It hasn’t started to get light outside yet, but the December sky will be turning from black to gray soon. (It’s what passes for a “sunrise” at this time of year.) This is the first full day of winter, when the pendulum of the seasons begins its swing in the other direction. The days are getting longer – even if the progress is almost imperceptible at first – and all the promises that come with a new year seem so inevitable, if only for a while.
Every now and then I check the weather for Solander Island. Fifteen years ago, I did a 10-day trip around the Brooks Peninsula, off the northwest coast of Vancouver Island, and the most difficult portion of the route was there at Solander. It was a late-fall trip, right on the edge of the calendar for kayakers, and we were pinned down by wind more than half the time. Our progress came during the brief weather windows, where we’d make up for spending two or three stormy days on some wilderness beach by covering 30 or 40 miles in a single day of low seas and favorable breezes.
Solander Island sits just off the tip of the Brooks Peninsula and its positioning ensures that it catches every storm that moves through the area. The winds reported by the weather station there on the island are still some of the most impressive I’ve heard. I remember sitting in a tent pitched at the highest edge of a beach just a few miles away from Solander, protected by the short bluff that separated the beach from the forest above, black bear patrolling the tidal area below me, rain falling hard and the roar of the wind in the trees overhead… I remember listening to that weather report, “… Wind southwest, 60 knots. Decreasing to 40 knots this afternoon,” and thinking to myself, “Well, at least it sounds better than yesterday.” It’s that kind of a place.

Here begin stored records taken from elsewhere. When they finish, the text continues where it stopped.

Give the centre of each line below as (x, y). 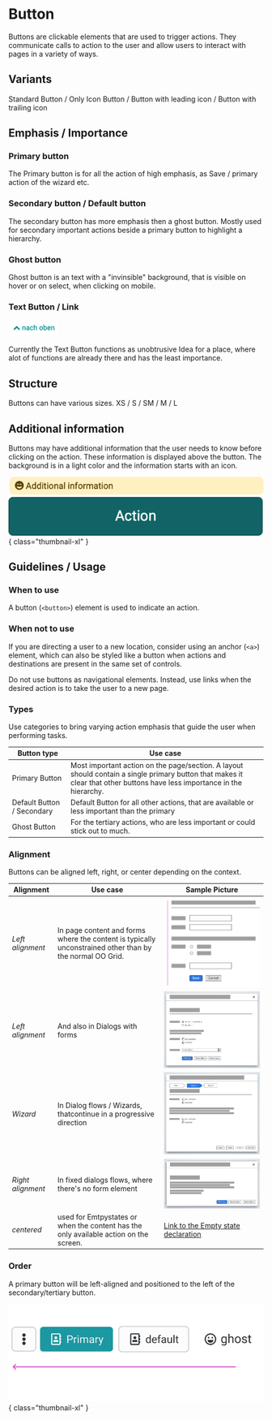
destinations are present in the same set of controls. (95, 663)
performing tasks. (38, 735)
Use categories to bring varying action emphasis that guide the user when (132, 727)
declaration (183, 1234)
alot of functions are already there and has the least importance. (116, 358)
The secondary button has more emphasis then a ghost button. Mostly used (135, 221)
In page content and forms (102, 930)
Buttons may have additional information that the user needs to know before (135, 448)
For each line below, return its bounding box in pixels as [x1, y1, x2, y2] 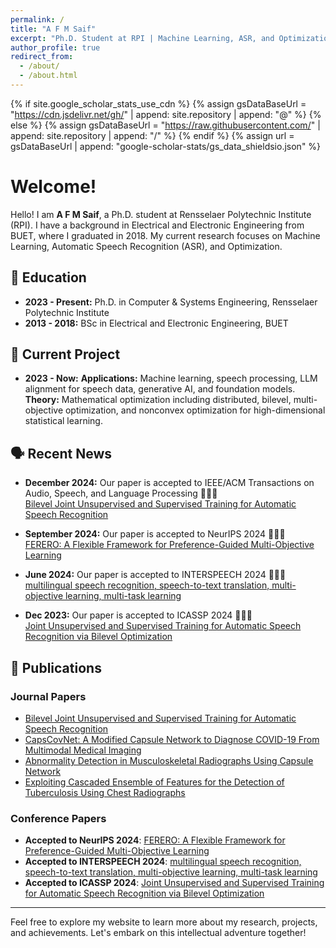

But it does have its bluebird days, even in the middle of winter. Last winter looked like it was an easy one up that way, at least from the standpoint of storms rolling through. And today, with a temperature of 38 degrees, wind out of the northwest at 4 knots and a rising barometer, Solander Island would be a great paddling experience. It looks like conditions there will be better than what we’re going to have in Puget Sound for the next 24 hours.
It’s a perfect weather window. And if I were trying to paddle around the tip of the Brooks in winter, I would definitely want to do it on a day like this one.